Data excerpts
◇ ◇ ◇ ◇ ◇
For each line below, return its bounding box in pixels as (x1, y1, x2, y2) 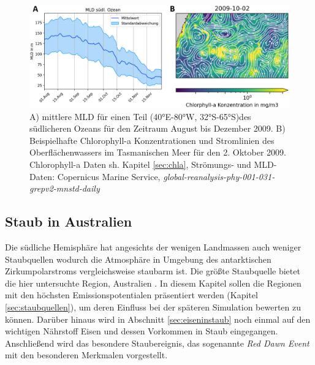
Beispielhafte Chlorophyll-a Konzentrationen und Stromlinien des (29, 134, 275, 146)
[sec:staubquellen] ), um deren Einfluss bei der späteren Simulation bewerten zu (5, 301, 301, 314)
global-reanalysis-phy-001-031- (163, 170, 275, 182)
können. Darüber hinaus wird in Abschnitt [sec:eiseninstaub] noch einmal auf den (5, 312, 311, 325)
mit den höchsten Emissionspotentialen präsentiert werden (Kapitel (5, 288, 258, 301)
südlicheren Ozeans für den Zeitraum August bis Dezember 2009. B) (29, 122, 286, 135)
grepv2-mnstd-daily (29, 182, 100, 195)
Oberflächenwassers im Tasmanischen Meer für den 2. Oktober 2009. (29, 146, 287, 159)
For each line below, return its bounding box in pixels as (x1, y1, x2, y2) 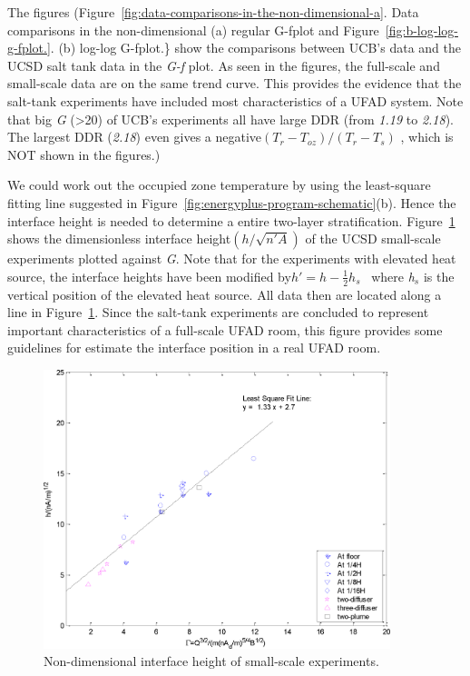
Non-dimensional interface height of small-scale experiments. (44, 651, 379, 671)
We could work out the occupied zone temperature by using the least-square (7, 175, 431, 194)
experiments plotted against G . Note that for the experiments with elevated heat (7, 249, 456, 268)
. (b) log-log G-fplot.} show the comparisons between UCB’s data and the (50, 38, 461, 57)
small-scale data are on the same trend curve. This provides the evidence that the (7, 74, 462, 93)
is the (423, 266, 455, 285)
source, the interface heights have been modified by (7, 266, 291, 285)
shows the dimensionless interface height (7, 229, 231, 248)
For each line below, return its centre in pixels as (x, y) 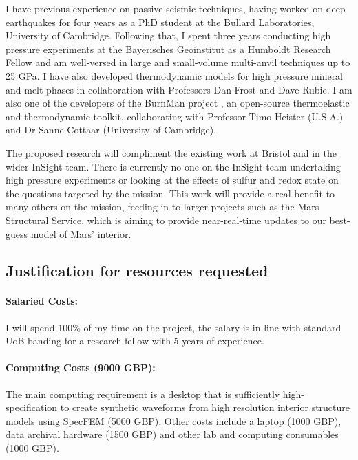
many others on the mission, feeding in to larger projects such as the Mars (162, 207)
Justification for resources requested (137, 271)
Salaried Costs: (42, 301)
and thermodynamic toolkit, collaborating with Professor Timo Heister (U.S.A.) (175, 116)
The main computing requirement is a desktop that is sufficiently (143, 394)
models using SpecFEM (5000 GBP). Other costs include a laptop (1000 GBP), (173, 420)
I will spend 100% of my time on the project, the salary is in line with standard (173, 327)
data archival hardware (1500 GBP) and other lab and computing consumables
◇ ◇ ◇ ◇ ◇
* What to produce *
Where the word "scale" appears in a line of the data above, tally that line; then give the total and nothing more.

* Solution *
2